§ Data excerpts
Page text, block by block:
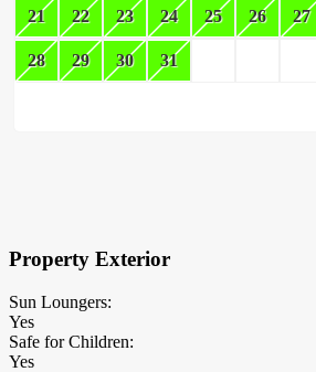
21 22 23 24 25 26 27
28 29 30 31
Property Exterior
Sun Loungers:
Yes
Safe for Children:
Yes
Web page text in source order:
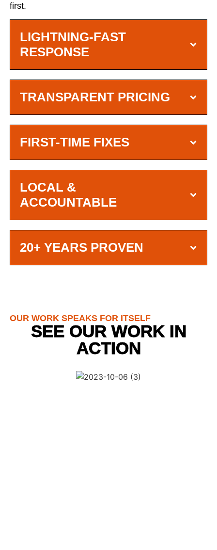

§ Assignment
Where pictures sit among the data above, omit them, and output the rest exactly.

§ Written reply
Page text, block by block:
21 22 23 24 25 26 27
28 29 30 31
Property Exterior
Sun Loungers:
Yes
Safe for Children:
Yes
Web page text in source order:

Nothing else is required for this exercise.